Copy out each line below verbatim, skipping any picture.

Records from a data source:
━━━

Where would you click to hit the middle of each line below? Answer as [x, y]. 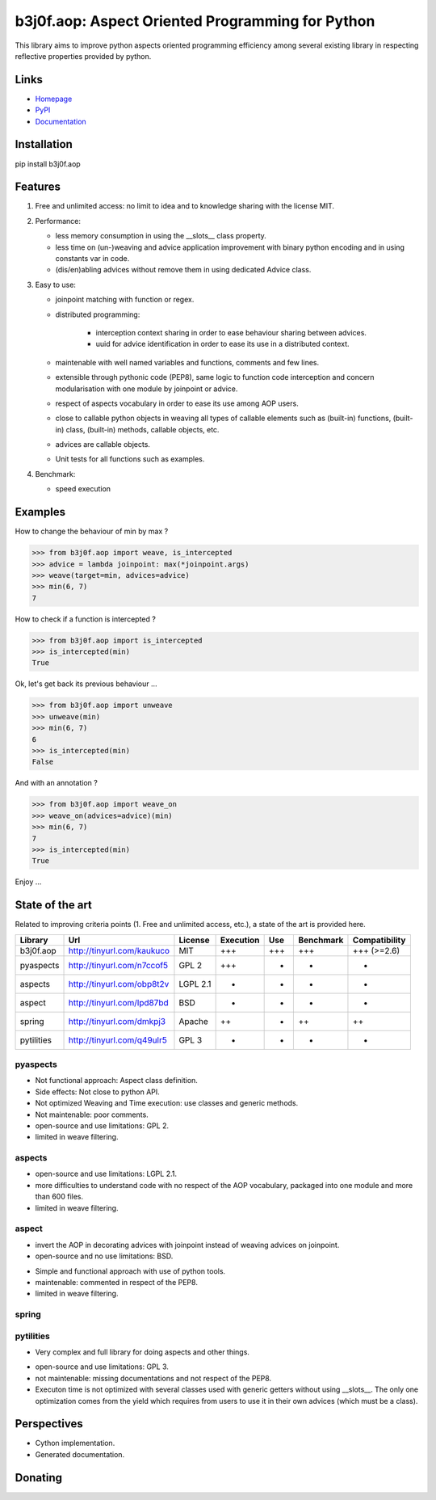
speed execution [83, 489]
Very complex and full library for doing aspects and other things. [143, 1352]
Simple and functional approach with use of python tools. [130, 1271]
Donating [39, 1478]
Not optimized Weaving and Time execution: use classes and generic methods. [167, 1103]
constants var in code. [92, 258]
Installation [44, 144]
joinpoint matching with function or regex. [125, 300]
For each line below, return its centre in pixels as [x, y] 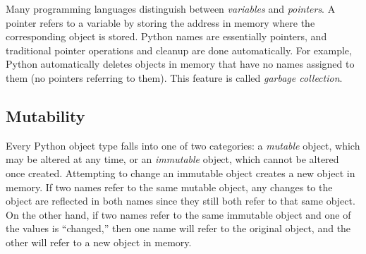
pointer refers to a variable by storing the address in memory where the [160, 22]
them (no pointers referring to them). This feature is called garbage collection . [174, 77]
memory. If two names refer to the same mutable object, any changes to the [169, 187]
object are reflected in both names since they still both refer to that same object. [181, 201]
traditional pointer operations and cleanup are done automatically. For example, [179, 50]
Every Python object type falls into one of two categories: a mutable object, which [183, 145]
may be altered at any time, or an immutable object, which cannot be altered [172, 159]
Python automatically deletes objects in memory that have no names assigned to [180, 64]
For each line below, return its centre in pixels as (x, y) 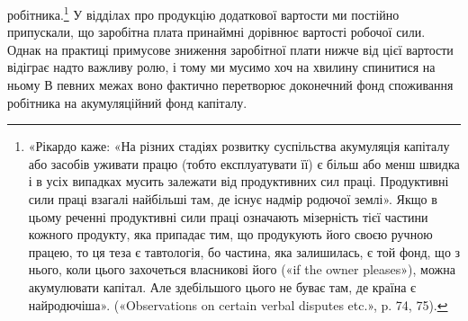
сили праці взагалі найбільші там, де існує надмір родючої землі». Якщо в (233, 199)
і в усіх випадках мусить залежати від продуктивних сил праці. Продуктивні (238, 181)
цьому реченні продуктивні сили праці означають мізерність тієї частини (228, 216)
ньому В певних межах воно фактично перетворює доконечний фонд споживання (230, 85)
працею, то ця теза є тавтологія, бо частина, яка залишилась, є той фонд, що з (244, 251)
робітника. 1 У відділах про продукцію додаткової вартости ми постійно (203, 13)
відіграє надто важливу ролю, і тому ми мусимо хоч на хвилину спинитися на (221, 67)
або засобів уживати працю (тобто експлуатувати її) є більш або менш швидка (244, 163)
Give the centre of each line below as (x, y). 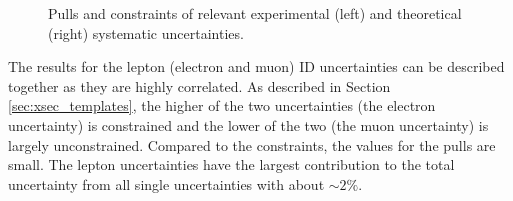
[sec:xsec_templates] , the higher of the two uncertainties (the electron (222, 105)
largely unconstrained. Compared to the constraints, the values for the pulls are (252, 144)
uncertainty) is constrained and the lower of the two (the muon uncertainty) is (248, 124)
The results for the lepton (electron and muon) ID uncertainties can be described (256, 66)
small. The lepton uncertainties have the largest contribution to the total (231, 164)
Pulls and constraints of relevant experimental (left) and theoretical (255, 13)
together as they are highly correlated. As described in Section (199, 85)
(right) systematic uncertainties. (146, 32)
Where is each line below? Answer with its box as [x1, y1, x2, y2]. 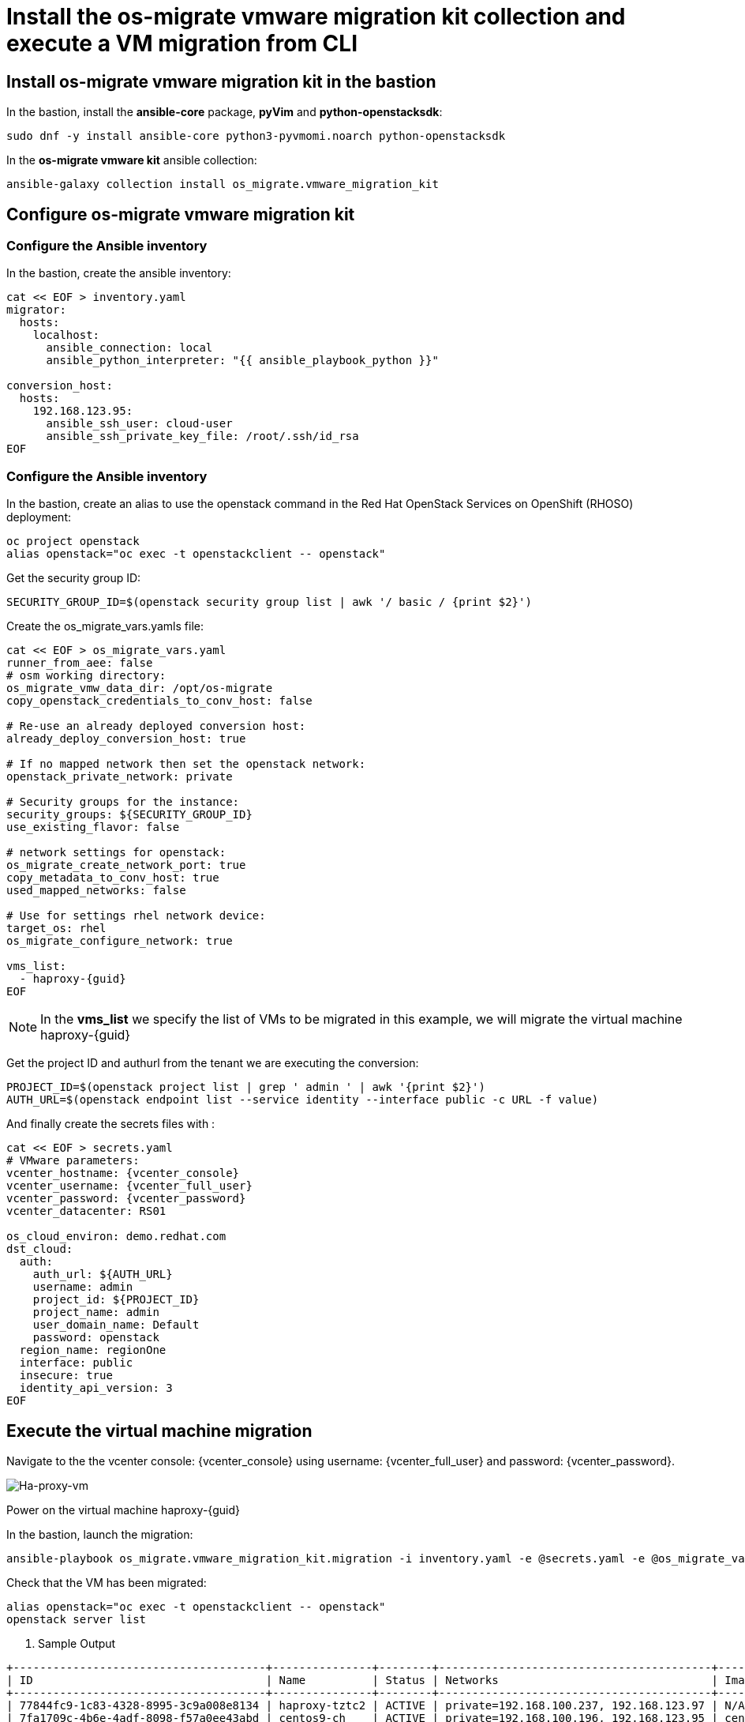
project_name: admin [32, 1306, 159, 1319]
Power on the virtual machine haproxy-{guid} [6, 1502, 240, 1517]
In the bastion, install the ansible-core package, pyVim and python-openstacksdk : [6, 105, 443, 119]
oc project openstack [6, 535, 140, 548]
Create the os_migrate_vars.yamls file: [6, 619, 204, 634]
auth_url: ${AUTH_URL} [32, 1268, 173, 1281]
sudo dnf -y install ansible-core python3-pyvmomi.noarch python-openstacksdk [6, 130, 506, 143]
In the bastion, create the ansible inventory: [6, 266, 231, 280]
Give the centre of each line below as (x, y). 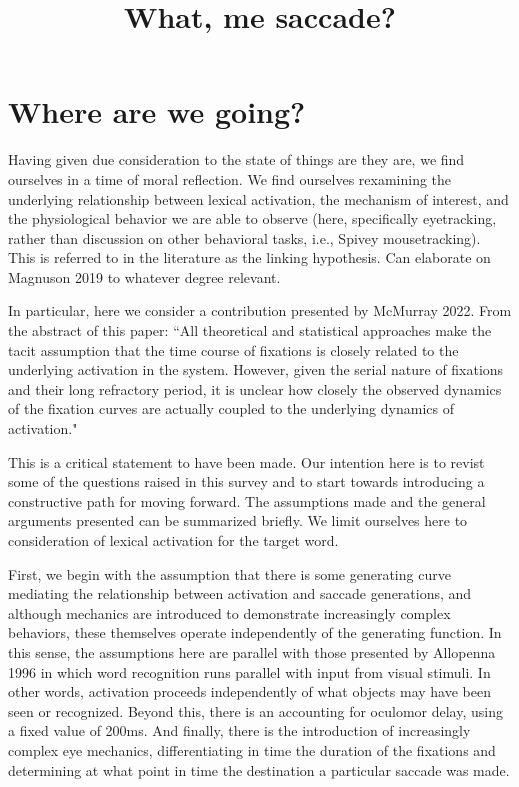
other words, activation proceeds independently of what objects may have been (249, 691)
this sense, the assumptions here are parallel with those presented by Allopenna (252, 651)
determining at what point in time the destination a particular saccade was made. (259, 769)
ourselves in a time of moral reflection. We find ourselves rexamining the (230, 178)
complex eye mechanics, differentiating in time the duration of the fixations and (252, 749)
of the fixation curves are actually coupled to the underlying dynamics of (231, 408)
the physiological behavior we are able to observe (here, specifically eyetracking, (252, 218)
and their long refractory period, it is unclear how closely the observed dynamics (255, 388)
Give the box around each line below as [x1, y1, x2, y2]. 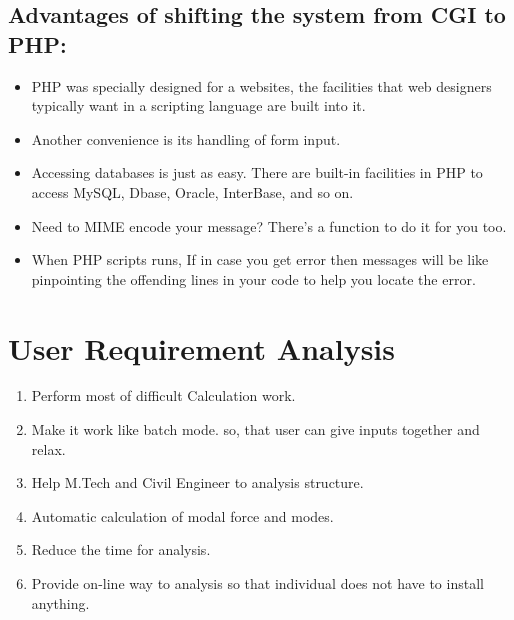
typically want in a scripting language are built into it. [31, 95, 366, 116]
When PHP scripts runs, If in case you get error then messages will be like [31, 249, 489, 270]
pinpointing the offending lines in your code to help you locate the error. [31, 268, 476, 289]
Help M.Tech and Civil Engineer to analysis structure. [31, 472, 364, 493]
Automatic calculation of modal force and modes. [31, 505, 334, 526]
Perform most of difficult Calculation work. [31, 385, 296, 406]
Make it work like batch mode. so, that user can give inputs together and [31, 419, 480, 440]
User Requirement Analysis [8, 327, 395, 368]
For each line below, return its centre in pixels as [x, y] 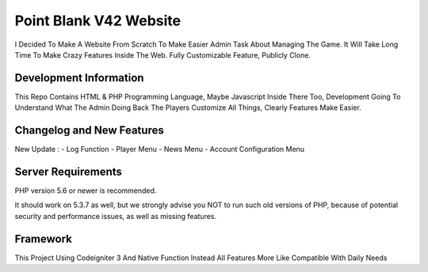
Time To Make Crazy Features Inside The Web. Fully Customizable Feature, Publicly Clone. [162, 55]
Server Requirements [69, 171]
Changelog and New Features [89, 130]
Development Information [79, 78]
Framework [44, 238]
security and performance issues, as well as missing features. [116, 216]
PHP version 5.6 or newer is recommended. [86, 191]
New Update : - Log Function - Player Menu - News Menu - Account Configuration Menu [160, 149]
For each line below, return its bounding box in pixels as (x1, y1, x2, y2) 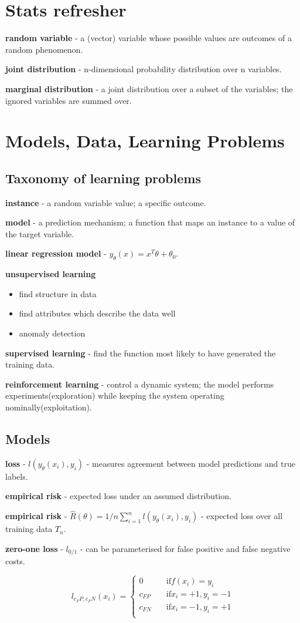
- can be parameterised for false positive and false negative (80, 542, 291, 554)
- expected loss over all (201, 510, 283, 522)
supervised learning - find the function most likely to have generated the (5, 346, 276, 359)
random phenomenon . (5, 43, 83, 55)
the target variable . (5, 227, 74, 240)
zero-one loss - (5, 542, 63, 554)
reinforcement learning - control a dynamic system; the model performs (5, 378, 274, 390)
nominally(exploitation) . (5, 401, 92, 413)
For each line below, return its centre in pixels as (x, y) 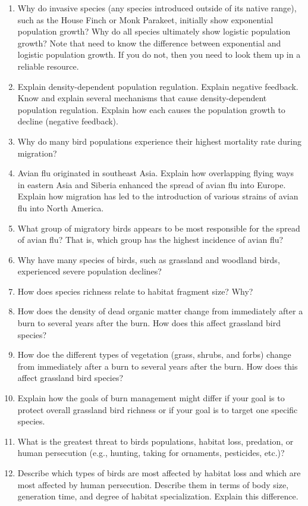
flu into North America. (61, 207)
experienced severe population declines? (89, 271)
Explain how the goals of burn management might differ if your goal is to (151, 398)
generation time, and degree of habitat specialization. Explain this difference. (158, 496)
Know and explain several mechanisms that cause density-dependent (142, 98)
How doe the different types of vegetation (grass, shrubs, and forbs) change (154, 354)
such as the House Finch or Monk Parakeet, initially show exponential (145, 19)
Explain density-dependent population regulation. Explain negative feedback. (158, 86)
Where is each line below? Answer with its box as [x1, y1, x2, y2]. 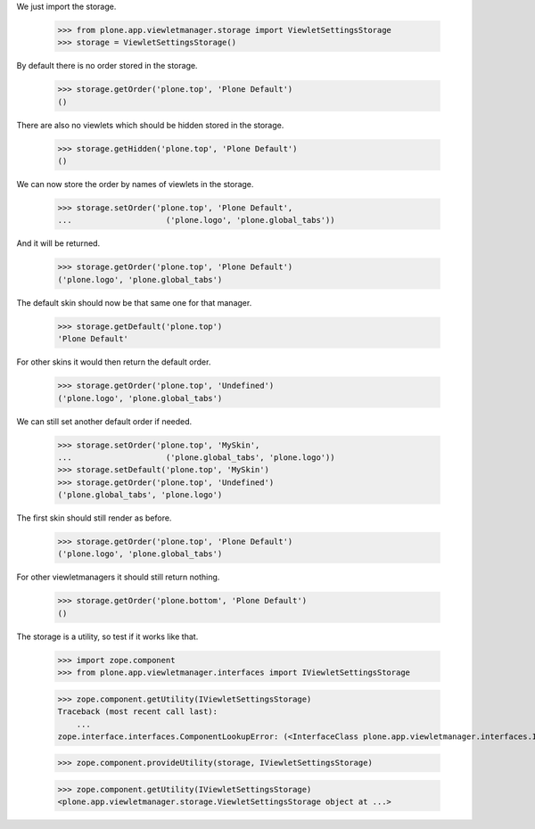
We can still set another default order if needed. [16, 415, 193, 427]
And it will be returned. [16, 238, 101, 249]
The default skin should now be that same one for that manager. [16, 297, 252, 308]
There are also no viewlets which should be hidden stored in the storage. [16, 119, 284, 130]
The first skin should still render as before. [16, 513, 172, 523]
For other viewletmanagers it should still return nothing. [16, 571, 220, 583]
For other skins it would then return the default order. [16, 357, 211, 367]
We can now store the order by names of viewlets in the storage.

━━━

**Result of the task**.
Where would you click to hit the middle of each line below? Answer as [x, y]. 
speed execution [83, 489]
Very complex and full library for doing aspects and other things. [143, 1352]
Simple and functional approach with use of python tools. [130, 1271]
Donating [39, 1478]
Not optimized Weaving and Time execution: use classes and generic methods. [167, 1103]
constants var in code. [92, 258]
Installation [44, 144]
joinpoint matching with function or regex. [125, 300]
For each line below, return its centre in pixels as [x, y] 
pointer refers to a variable by storing the address in memory where the [160, 22]
them (no pointers referring to them). This feature is called garbage collection . [174, 77]
memory. If two names refer to the same mutable object, any changes to the [169, 187]
object are reflected in both names since they still both refer to that same object. [181, 201]
traditional pointer operations and cleanup are done automatically. For example, [179, 50]
Every Python object type falls into one of two categories: a mutable object, which [183, 145]
may be altered at any time, or an immutable object, which cannot be altered [172, 159]
Python automatically deletes objects in memory that have no names assigned to [180, 64]
For each line below, return its centre in pixels as (x, y) 
сили праці взагалі найбільші там, де існує надмір родючої землі». Якщо в (233, 199)
і в усіх випадках мусить залежати від продуктивних сил праці. Продуктивні (238, 181)
цьому реченні продуктивні сили праці означають мізерність тієї частини (228, 216)
ньому В певних межах воно фактично перетворює доконечний фонд споживання (230, 85)
працею, то ця теза є тавтологія, бо частина, яка залишилась, є той фонд, що з (244, 251)
робітника. 1 У відділах про продукцію додаткової вартости ми постійно (203, 13)
відіграє надто важливу ролю, і тому ми мусимо хоч на хвилину спинитися на (221, 67)
або засобів уживати працю (тобто експлуатувати її) є більш або менш швидка (244, 163)
Give the centre of each line below as (x, y). 
[sec:xsec_templates] , the higher of the two uncertainties (the electron (222, 105)
largely unconstrained. Compared to the constraints, the values for the pulls are (252, 144)
uncertainty) is constrained and the lower of the two (the muon uncertainty) is (248, 124)
The results for the lepton (electron and muon) ID uncertainties can be described (256, 66)
small. The lepton uncertainties have the largest contribution to the total (231, 164)
Pulls and constraints of relevant experimental (left) and theoretical (255, 13)
together as they are highly correlated. As described in Section (199, 85)
(right) systematic uncertainties. (146, 32)
Where is each line below? Answer with its box as [x1, y1, x2, y2]. 
project_name: admin [32, 1306, 159, 1319]
Power on the virtual machine haproxy-{guid} [6, 1502, 240, 1517]
In the bastion, install the ansible-core package, pyVim and python-openstacksdk : [6, 105, 443, 119]
oc project openstack [6, 535, 140, 548]
Create the os_migrate_vars.yamls file: [6, 619, 204, 634]
auth_url: ${AUTH_URL} [32, 1268, 173, 1281]
sudo dnf -y install ansible-core python3-pyvmomi.noarch python-openstacksdk [6, 130, 506, 143]
In the bastion, create the ansible inventory: [6, 266, 231, 280]
Give the centre of each line below as (x, y). 
other words, activation proceeds independently of what objects may have been (249, 691)
this sense, the assumptions here are parallel with those presented by Allopenna (252, 651)
determining at what point in time the destination a particular saccade was made. (259, 769)
ourselves in a time of moral reflection. We find ourselves rexamining the (230, 178)
complex eye mechanics, differentiating in time the duration of the fixations and (252, 749)
of the fixation curves are actually coupled to the underlying dynamics of (231, 408)
the physiological behavior we are able to observe (here, specifically eyetracking, (252, 218)
and their long refractory period, it is unclear how closely the observed dynamics (255, 388)
Give the box around each line below as [x1, y1, x2, y2]. 
typically want in a scripting language are built into it. [31, 95, 366, 116]
When PHP scripts runs, If in case you get error then messages will be like [31, 249, 489, 270]
pinpointing the offending lines in your code to help you locate the error. [31, 268, 476, 289]
Help M.Tech and Civil Engineer to analysis structure. [31, 472, 364, 493]
Automatic calculation of modal force and modes. [31, 505, 334, 526]
Perform most of difficult Calculation work. [31, 385, 296, 406]
Make it work like batch mode. so, that user can give inputs together and [31, 419, 480, 440]
User Requirement Analysis [8, 327, 395, 368]
For each line below, return its centre in pixels as [x, y] 
Time To Make Crazy Features Inside The Web. Fully Customizable Feature, Publicly Clone. [162, 55]
Server Requirements [69, 171]
Changelog and New Features [89, 130]
Development Information [79, 78]
Framework [44, 238]
security and performance issues, as well as missing features. [116, 216]
PHP version 5.6 or newer is recommended. [86, 191]
New Update : - Log Function - Player Menu - News Menu - Account Configuration Menu [160, 149]
For each line below, return its bounding box in pixels as (x1, y1, x2, y2) 
- can be parameterised for false positive and false negative (80, 542, 291, 554)
- expected loss over all (201, 510, 283, 522)
supervised learning - find the function most likely to have generated the (5, 346, 276, 359)
random phenomenon . (5, 43, 83, 55)
the target variable . (5, 227, 74, 240)
zero-one loss - (5, 542, 63, 554)
reinforcement learning - control a dynamic system; the model performs (5, 378, 274, 390)
nominally(exploitation) . (5, 401, 92, 413)
For each line below, return its centre in pixels as (x, y) 
flu into North America. (61, 207)
experienced severe population declines? (89, 271)
Explain how the goals of burn management might differ if your goal is to (151, 398)
generation time, and degree of habitat specialization. Explain this difference. (158, 496)
Know and explain several mechanisms that cause density-dependent (142, 98)
How doe the different types of vegetation (grass, shrubs, and forbs) change (154, 354)
such as the House Finch or Monk Parakeet, initially show exponential (145, 19)
Explain density-dependent population regulation. Explain negative feedback. (158, 86)
Where is each line below? Answer with its box as [x1, y1, x2, y2]. 
We can still set another default order if needed. [16, 415, 193, 427]
And it will be returned. [16, 238, 101, 249]
The default skin should now be that same one for that manager. [16, 297, 252, 308]
There are also no viewlets which should be hidden stored in the storage. [16, 119, 284, 130]
The first skin should still render as before. [16, 513, 172, 523]
For other viewletmanagers it should still return nothing. [16, 571, 220, 583]
For other skins it would then return the default order. [16, 357, 211, 367]
We can now store the order by names of viewlets in the storage.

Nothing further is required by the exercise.